INTERSPEECH 2014
15th Annual Conference of the International Speech Communication Association

Singapore
September 14-18, 2014

Detecting the Intensity of Cognitive and Physical Load Using AdaBoost and Deep Rectifier Neural Networks

Gábor Gosztolya, Tamás Grósz, Róbert Busa-Fekete, László Tóth

MTA-SZTE RGAI, Hungary

The Interspeech ComParE 2014 Challenge consists of two machine learning tasks, which have quite a small number of examples. Due to our good results in ComParE 2013, we considered AdaBoost a suitable machine learning meta-algorithm for these tasks, besides we also experimented with Deep Rectifier Neural Networks.

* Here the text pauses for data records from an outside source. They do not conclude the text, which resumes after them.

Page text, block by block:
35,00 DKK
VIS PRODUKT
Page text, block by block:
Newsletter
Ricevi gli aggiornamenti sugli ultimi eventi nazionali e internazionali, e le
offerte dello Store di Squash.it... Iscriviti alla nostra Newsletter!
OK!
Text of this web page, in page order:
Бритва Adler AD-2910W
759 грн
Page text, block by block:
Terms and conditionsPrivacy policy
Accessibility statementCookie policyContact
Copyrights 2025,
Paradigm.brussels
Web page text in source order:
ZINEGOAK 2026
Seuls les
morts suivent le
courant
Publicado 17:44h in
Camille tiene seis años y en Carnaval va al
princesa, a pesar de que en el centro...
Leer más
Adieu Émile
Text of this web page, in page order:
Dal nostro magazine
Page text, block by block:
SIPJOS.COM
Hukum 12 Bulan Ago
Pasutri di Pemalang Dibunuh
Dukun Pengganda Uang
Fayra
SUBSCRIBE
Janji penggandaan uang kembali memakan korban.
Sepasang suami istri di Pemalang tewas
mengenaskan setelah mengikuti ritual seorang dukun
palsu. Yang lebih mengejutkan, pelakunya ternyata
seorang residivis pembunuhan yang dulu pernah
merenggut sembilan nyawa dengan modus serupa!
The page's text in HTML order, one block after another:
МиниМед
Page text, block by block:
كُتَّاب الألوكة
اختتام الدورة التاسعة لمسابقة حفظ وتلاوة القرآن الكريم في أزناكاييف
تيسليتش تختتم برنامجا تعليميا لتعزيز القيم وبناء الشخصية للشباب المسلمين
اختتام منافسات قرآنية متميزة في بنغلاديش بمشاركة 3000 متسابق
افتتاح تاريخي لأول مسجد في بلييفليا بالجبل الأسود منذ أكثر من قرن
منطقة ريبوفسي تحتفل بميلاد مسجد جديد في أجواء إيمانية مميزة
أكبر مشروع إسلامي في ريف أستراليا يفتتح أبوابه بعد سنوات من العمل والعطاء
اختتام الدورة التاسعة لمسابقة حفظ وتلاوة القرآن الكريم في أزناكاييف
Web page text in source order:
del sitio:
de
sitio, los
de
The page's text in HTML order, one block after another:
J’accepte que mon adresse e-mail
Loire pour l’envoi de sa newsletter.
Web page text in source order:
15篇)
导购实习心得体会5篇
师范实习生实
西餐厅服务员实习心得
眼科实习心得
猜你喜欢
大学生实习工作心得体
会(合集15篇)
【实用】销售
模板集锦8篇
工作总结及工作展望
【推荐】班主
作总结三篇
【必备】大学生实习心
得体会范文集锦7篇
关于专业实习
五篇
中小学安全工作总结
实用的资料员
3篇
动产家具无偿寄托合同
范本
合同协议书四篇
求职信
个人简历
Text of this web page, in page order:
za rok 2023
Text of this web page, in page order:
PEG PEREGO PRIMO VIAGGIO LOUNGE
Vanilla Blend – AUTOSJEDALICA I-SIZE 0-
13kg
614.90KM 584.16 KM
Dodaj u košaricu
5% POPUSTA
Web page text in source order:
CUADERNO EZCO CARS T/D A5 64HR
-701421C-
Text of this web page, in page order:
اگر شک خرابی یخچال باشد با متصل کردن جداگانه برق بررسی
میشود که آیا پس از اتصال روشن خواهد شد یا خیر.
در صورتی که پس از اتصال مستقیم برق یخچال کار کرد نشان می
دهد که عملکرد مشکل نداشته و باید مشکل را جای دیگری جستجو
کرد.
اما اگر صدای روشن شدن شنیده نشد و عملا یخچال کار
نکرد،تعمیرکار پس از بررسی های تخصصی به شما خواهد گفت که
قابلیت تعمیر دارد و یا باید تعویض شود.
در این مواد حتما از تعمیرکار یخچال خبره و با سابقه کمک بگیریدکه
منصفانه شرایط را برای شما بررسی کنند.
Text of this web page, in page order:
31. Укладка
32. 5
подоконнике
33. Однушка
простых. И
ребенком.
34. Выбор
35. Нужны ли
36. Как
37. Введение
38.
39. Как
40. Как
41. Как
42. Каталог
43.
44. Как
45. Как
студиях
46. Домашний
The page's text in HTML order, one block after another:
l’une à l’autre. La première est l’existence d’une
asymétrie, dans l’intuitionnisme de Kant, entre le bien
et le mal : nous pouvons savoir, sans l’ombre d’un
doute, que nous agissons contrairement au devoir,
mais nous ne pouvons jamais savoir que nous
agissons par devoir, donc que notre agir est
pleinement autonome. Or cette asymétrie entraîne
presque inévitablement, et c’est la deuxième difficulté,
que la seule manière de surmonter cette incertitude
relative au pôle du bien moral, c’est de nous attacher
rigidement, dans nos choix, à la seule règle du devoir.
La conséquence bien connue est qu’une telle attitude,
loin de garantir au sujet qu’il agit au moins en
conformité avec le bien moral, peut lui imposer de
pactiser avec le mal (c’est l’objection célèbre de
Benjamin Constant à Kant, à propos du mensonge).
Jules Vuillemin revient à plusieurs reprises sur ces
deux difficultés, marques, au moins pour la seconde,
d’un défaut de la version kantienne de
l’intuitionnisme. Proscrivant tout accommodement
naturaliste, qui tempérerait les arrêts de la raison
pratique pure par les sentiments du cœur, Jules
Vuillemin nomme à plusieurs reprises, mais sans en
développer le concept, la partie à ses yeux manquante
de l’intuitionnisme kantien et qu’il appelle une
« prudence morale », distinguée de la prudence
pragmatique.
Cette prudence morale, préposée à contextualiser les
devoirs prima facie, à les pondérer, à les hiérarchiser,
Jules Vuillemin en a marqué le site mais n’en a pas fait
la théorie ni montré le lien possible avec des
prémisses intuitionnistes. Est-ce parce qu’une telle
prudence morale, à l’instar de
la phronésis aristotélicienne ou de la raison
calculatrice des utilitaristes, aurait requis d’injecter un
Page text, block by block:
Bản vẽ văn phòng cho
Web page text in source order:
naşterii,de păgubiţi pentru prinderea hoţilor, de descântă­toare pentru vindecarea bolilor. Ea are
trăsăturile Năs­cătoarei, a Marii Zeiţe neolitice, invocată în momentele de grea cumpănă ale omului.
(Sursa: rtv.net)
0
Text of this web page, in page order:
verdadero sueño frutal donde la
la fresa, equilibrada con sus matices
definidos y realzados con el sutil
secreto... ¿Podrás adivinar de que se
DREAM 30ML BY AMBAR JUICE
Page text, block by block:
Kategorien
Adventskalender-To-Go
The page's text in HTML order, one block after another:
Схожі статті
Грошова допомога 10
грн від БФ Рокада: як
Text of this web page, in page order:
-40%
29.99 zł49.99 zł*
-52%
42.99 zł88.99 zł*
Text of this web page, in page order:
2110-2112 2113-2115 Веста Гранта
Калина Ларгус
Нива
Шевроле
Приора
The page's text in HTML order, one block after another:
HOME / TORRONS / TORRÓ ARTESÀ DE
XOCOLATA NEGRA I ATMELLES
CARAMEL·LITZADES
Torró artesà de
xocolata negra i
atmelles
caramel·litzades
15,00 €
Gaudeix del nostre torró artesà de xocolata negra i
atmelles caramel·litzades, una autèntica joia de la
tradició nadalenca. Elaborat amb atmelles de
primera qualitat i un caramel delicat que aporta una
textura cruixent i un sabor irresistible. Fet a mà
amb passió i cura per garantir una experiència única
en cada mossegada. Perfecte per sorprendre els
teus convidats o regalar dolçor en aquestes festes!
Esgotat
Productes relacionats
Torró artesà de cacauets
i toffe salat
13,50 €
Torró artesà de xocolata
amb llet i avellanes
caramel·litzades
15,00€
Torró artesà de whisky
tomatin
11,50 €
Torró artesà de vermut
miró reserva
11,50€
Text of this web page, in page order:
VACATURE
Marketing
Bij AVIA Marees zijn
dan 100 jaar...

These differ from traditional neural networks in that the former have several hidden layers, and use rectifier neurons as hidden units. With AdaBoost we achieved competitive results, whereas with the neural networks we were able to outperform baseline SVM scores in both Sub-Challenges.

Full Paper

Bibliographic reference.  Gosztolya, Gábor / Grósz, Tamás / Busa-Fekete, Róbert / Tóth, László (2014): "Detecting the intensity of cognitive and physical load using AdaBoost and deep rectifier neural networks", In INTERSPEECH-2014, 452-456.